Por: Helio de La Pena

Na: Quinta-feira

O Hélio e o Mar

Esta semana participei da 9a Travessia dos Fortes, uma prova de natação em que participaram 2 mil nadadores de todo o país. O percurso tem início no Forte Copacabana e vai até o Forte do Leme, num total de 3.500 metros. Fazer parte de uma festa como esta é excitante e divertido para quem gosta de nadar longas distâncias. Mas nada é mais relaxante do que umas braçadas sem compromisso numa praia deserta.



É isso que vocês vão ver neste vídeo. Gravei-o quando fui com alguns amigos à Prainha, na zona oeste da cidade. É uma região frequentada por surfistas e amantes da Natureza. Muitos cariocas desconhecem este paraíso. E raros foram aqueles que tiveram o privilégio de chegar a ilha de Peças, a pouco menos de dois quilômetros do litoral.

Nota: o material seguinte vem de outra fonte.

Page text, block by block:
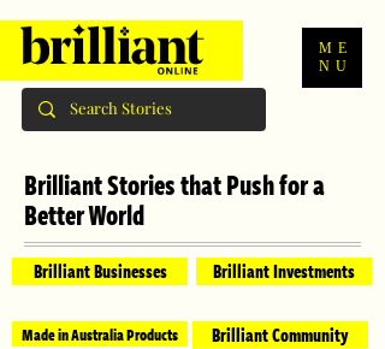
ME
NU
Brilliant Stories that Push for a
Better World
Brilliant Businesses
Made in Australia Products
Brilliant Investments
Brilliant Community
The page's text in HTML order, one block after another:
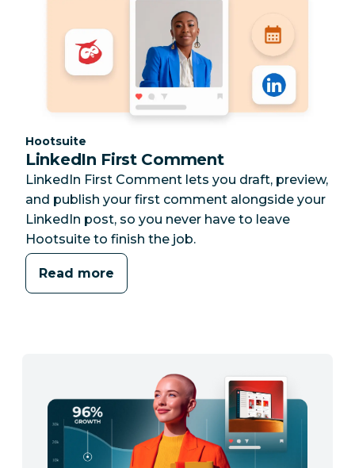
Category:
Hootsuite
LinkedIn First Comment
LinkedIn First Comment lets you draft, preview,
and publish your first comment alongside your
LinkedIn post, so you never have to leave
Hootsuite to finish the job.
Read more
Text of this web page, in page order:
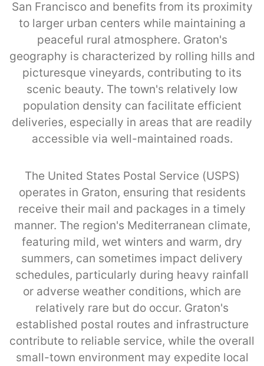
San Francisco and benefits from its proximity
to larger urban centers while maintaining a
peaceful rural atmosphere. Graton's
geography is characterized by rolling hills and
picturesque vineyards, contributing to its
scenic beauty. The town's relatively low
population density can facilitate efficient
deliveries, especially in areas that are readily
accessible via well-maintained roads.
The United States Postal Service (USPS)
operates in Graton, ensuring that residents
receive their mail and packages in a timely
manner. The region's Mediterranean climate,
featuring mild, wet winters and warm, dry
summers, can sometimes impact delivery
schedules, particularly during heavy rainfall
or adverse weather conditions, which are
relatively rare but do occur. Graton's
established postal routes and infrastructure
contribute to reliable service, while the overall
small-town environment may expedite local

Quando era criança, meu pai sofria pra conseguir me botar numa aula de natação. E, se estiver lendo isso, vai descobrir agora que a maioria das vezes que me deixou no Olaria Atlético Clube, eu escapava assim que ele partia para o trabalho. Se soubesse que um dia aquelas lições me permitiriam nadar até a ilha de Peças, provavelmente teria me empenhado mais.


Mas nunca é tarde para correr atrás do prejuízo. Depois de barbado, me interessei em praticar o esporte. No início em piscinas, contando azulejos como todo mundo. Recentemente, passei a nadar no mar e o prazer se multiplicou. O importante não é competir e sim curtir a vida em águas salgadas.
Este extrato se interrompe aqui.